The International Air Transport Association (IATA) announced full-year traffic data for 2012 showing a 5.3% year-on-year increase in passenger demand and a 1.5% fall for cargo.
The 5.3% increase in passenger demand was slightly down on 2011 growth of 5.9% but above the 5% twenty-year average. Load factors for the year were near record levels at 79.1%. Demand in international markets expanded at a faster rate (6.0%) than domestic travel (4.0%). In both cases emerging markets were the main drivers of growth.
The 1.5% fall in demand for air cargo compared to 2011 marked the second consecutive year of decline, following a 0.6% contraction in 2011. The freight load factor for the year was 45.2%.
“Passenger demand grew strongly in 2012 despite the economic bad news that dominated much of the last twelve months. This demonstrates just how integral global air travel is for today’s connected world. At the same time, near-record load factors illustrate the extreme care with which airlines manage capacity.
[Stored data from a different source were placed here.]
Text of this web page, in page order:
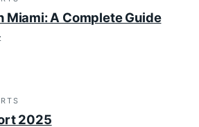
Miami: A Complete Guide
2025
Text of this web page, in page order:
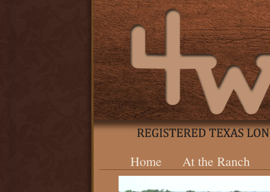
Home At the Ranch
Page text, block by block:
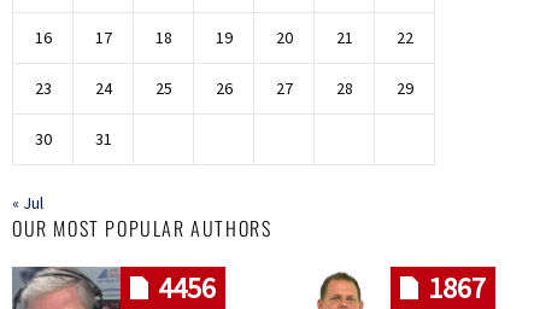
16 17 18 19 20 21 22
23 24 25 26 27 28 29
30 31
« Jul
OUR MOST POPULAR AUTHORS
4456 1867
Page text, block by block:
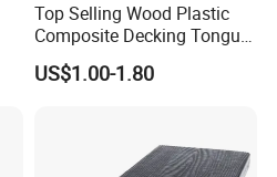
Top Selling Wood Plastic
Composite Decking Tongue
and Groove Tough WPC
Outdoor Deck Flooring
US$1.00-1.80
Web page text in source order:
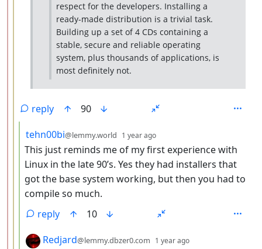
respect for the developers. Installing a
ready-made distribution is a trivial task.
Building up a set of 4 CDs containing a
stable, secure and reliable operating
system, plus thousands of applications, is
most definitely not.
reply
90
by
tehn00bi@lemmy.world 1 year ago
This just reminds me of my first experience with
Linux in the late 90’s. Yes they had installers that
got the base system working, but then you had to
compile so much.
reply
10
by
Redjard@lemmy.dbzer0.com 1 year ago
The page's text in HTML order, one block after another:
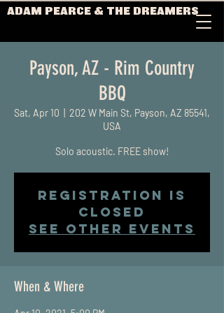
ADAM PEARCE & THE DREAMERS
Payson, AZ - Rim Country
BBQ
Sat, Apr 10
202 W Main St, Payson, AZ 85541,
USA
Solo acoustic. FREE show!
Registration is
Closed
See other events
When & Where
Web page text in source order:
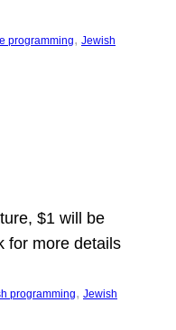
programming, Jewish
$1 will be
for more details
programming, Jewish
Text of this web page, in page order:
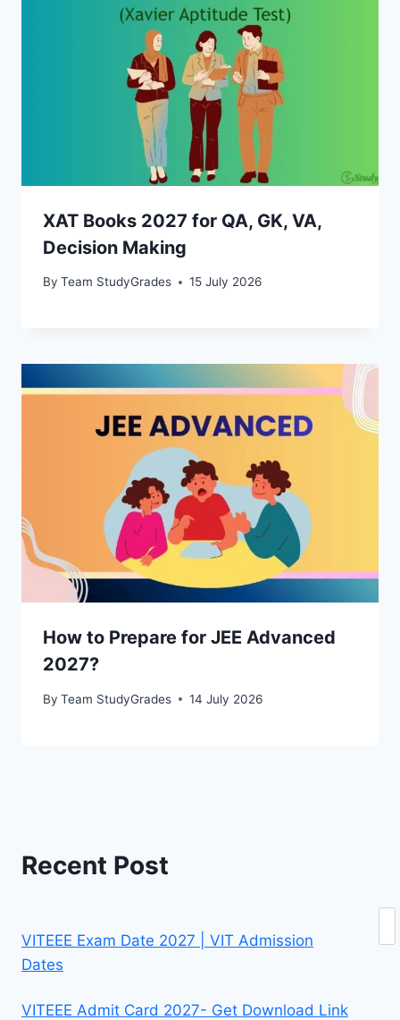
XAT Books 2027 for QA, GK, VA,
Decision Making
By Team StudyGrades 15 July 2026
How to Prepare for JEE Advanced
2027?
By Team StudyGrades 14 July 2026
Recent Post
VITEEE Exam Date 2027 | VIT Admission
Dates
VITEEE Admit Card 2027- Get Download Link
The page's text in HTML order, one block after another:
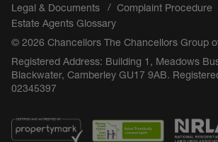
Legal & Documents
Complaint Procedure
Estate Agents Glossary
© 2026 Chancellors The Chancellors Group
Registered Address: Building 1, Meadows
Blackwater, Camberley GU17 9AB.
02345397
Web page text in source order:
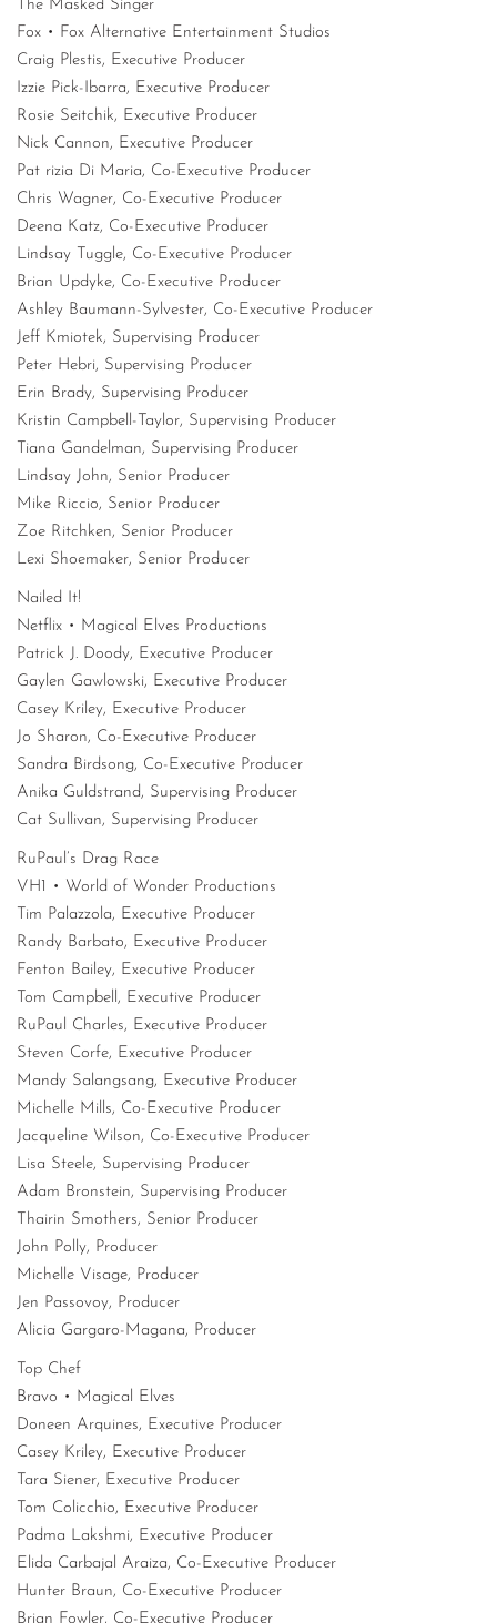
The Masked Singer
Fox • Fox Alternative Entertainment Studios
Craig Plestis, Executive Producer
Izzie Pick-Ibarra, Executive Producer
Rosie Seitchik, Executive Producer
Nick Cannon, Executive Producer
Pat rizia Di Maria, Co-Executive Producer
Chris Wagner, Co-Executive Producer
Deena Katz, Co-Executive Producer
Lindsay Tuggle, Co-Executive Producer
Brian Updyke, Co-Executive Producer
Ashley Baumann-Sylvester, Co-Executive Producer
Jeff Kmiotek, Supervising Producer
Peter Hebri, Supervising Producer
Erin Brady, Supervising Producer
Kristin Campbell-Taylor, Supervising Producer
Tiana Gandelman, Supervising Producer
Lindsay John, Senior Producer
Mike Riccio, Senior Producer
Zoe Ritchken, Senior Producer
Lexi Shoemaker, Senior Producer
Nailed It!
Netflix • Magical Elves Productions
Patrick J. Doody, Executive Producer
Gaylen Gawlowski, Executive Producer
Casey Kriley, Executive Producer
Jo Sharon, Co-Executive Producer
Sandra Birdsong, Co-Executive Producer
Anika Guldstrand, Supervising Producer
Cat Sullivan, Supervising Producer
RuPaul’s Drag Race
VH1 • World of Wonder Productions
Tim Palazzola, Executive Producer
Randy Barbato, Executive Producer
Fenton Bailey, Executive Producer
Tom Campbell, Executive Producer
RuPaul Charles, Executive Producer
Steven Corfe, Executive Producer
Mandy Salangsang, Executive Producer
Michelle Mills, Co-Executive Producer
Jacqueline Wilson, Co-Executive Producer
Lisa Steele, Supervising Producer
Adam Bronstein, Supervising Producer
Thairin Smothers, Senior Producer
John Polly, Producer
Michelle Visage, Producer
Jen Passovoy, Producer
Alicia Gargaro-Magana, Producer
Top Chef
Bravo • Magical Elves
Doneen Arquines, Executive Producer
Casey Kriley, Executive Producer
Tara Siener, Executive Producer
Tom Colicchio, Executive Producer
Padma Lakshmi, Executive Producer
Elida Carbajal Araiza, Co-Executive Producer
Hunter Braun, Co-Executive Producer
Brian Fowler, Co-Executive Producer
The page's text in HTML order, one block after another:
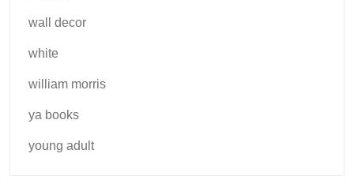
wall decor
white
william morris
ya books
young adult
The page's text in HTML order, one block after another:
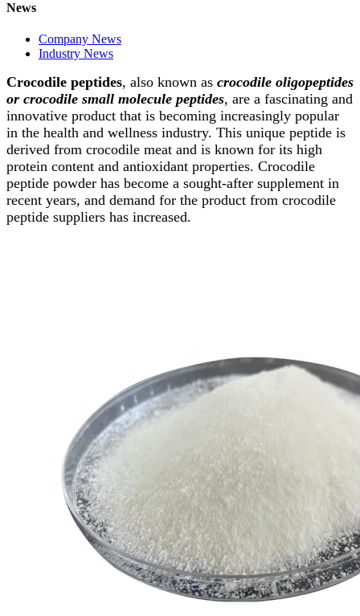
News
Company News
Industry News
Crocodile peptides, also known as crocodile oligopeptides
or crocodile small molecule peptides, are a fascinating and
innovative product that is becoming increasingly popular
in the health and wellness industry. This unique peptide is
derived from crocodile meat and is known for its high
protein content and antioxidant properties. Crocodile
peptide powder has become a sought-after supplement in
recent years, and demand for the product from crocodile
peptide suppliers has increased.
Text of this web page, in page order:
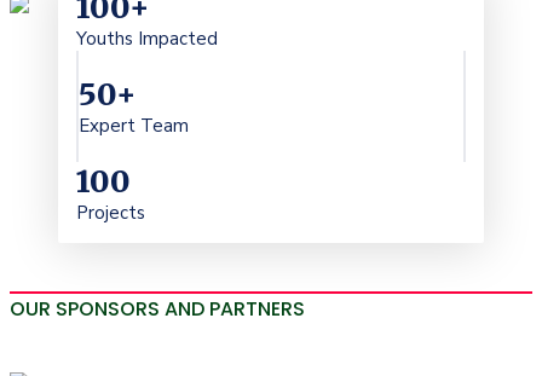
Youths Impacted
50+
Expert Team
100
Projects
OUR SPONSORS AND PARTNERS
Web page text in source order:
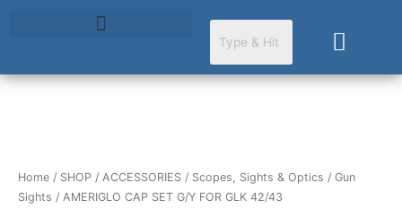
Cart
Home / SHOP / ACCESSORIES / Scopes, Sights & Optics / Gun
Sights / AMERIGLO CAP SET G/Y FOR GLK 42/43
SET
G/Y
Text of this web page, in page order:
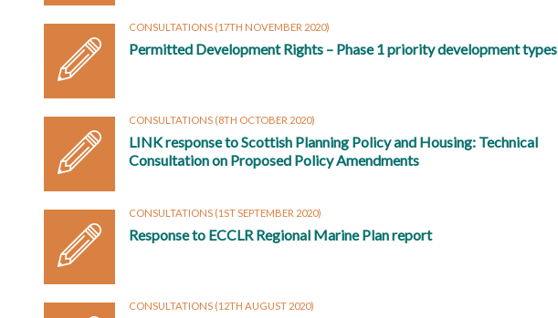
CONSULTATIONS (17TH NOVEMBER 2020)
Permitted Development Rights – Phase 1 priority development types
CONSULTATIONS (8TH OCTOBER 2020)
LINK response to Scottish Planning Policy and Housing: Technical
Consultation on Proposed Policy Amendments
CONSULTATIONS (1ST SEPTEMBER 2020)
Response to ECCLR Regional Marine Plan report
CONSULTATIONS (12TH AUGUST 2020)
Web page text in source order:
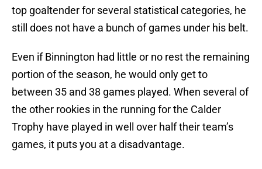
top goaltender for several statistical categories, he
still does not have a bunch of games under his belt.
Even if Binnington had little or no rest the remaining
portion of the season, he would only get to
between 35 and 38 games played. When several of
the other rookies in the running for the Calder
Trophy have played in well over half their team’s
games, it puts you at a disadvantage.
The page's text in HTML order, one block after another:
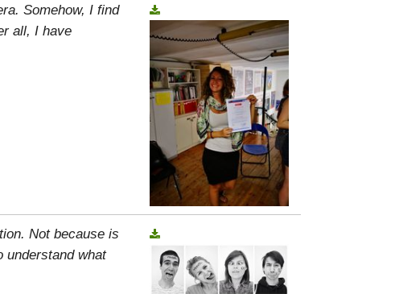
Somehow, I find
all, I have
Not because is
understand what

Growth and high aircraft utilization combined to help airlines deliver an estimated $6.7 billion profit in 2012 despite high fuel prices. But with a net profit margin of just 1.0% the industry is only just keeping its head above water,” said Tony Tyler, IATA’s Director General and CEO.
“In contrast to the growth in passenger markets the air cargo market contracted by 1.5%. The industry suffered a one-two punch. World trade declined sharply. And the goods that were traded shifted towards bulk commodities more suited for sea shipping. The outstanding bright spot was the development of trade between Asia and Africa which supported strong growth for airlines based in the Middle East (14.7%) and Africa (7.1%),” said Tyler.